The US Researchers discovered that before any cognitive signs of dementia were present, these individuals showed a significant thinning of the retina compared with people who did not have the gene mutation.
“The finding suggests that the retina acts as a type of 'window to the brain',” said Li Gan from San Francisco-based Gladstone Institutes, an independent and nonprofit biomedical research organisation.
Retinal degeneration was detectable in mutation carriers prior to the onset of cognitive symptoms, establishing retinal thinning as one of the earliest observable signs of familial frontotemporal dementia (FTD).
“This means that retinal thinning could be an easily measured outcome for clinical trials,” Gan added.

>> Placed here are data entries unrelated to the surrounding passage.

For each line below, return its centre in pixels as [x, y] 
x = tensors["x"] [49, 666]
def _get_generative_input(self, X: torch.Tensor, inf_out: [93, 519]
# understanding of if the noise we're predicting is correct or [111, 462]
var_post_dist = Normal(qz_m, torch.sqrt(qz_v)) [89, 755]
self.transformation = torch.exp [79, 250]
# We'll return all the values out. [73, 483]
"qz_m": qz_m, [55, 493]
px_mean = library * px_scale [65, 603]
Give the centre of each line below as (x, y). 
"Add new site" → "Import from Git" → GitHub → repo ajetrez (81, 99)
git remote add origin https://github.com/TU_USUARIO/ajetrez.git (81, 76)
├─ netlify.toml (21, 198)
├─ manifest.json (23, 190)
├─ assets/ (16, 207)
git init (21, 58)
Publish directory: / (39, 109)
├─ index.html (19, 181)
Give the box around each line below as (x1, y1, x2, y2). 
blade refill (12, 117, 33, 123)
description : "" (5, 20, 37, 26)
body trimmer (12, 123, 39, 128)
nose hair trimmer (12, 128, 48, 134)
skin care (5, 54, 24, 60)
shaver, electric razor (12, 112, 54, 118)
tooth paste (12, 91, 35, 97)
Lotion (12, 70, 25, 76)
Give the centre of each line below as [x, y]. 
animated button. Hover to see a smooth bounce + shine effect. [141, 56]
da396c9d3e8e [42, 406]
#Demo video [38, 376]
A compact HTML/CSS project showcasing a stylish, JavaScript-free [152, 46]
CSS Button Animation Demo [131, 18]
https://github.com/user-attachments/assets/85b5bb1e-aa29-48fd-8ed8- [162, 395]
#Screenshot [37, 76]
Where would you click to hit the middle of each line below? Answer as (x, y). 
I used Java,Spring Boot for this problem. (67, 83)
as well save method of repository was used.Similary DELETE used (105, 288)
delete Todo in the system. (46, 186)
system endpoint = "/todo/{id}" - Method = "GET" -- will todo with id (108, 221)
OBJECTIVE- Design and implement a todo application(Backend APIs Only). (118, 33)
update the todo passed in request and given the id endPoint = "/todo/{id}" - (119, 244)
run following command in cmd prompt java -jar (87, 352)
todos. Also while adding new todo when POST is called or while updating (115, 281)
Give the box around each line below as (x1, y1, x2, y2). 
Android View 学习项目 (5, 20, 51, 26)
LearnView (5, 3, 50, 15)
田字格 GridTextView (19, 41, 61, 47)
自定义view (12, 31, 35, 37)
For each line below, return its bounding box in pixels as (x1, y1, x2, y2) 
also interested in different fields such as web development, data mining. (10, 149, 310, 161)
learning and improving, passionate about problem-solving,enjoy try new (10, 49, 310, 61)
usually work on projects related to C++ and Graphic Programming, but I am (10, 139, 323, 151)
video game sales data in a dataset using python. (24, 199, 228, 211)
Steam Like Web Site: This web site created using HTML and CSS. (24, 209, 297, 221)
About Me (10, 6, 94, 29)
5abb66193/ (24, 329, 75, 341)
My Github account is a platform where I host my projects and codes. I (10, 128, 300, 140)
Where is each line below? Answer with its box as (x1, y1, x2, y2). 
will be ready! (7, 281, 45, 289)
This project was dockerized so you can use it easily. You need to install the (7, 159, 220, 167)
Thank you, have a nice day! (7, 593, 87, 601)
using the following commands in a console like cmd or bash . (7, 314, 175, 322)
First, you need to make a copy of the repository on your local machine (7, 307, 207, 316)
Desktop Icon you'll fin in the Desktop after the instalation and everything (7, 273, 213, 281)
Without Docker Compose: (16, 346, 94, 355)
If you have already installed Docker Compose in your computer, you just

To reach this conclusion, Gan and Ari Green, an associate professor of neurology at University of California, San Francisco (UCSF) studied a group of individuals who had a certain genetic mutation that is known to result in FTD.
Although it is located in the eye, the retina is made up of neurons with direct connections to the brain.
“The retina may be used as a model to study the development of FTD in neurons,” said lead author Michael Ward, a postdoctoral fellow at the Gladstone Institutes and assistant professor of neurology at UCSF.
The study appeared in the Journal of Experimental Medicine.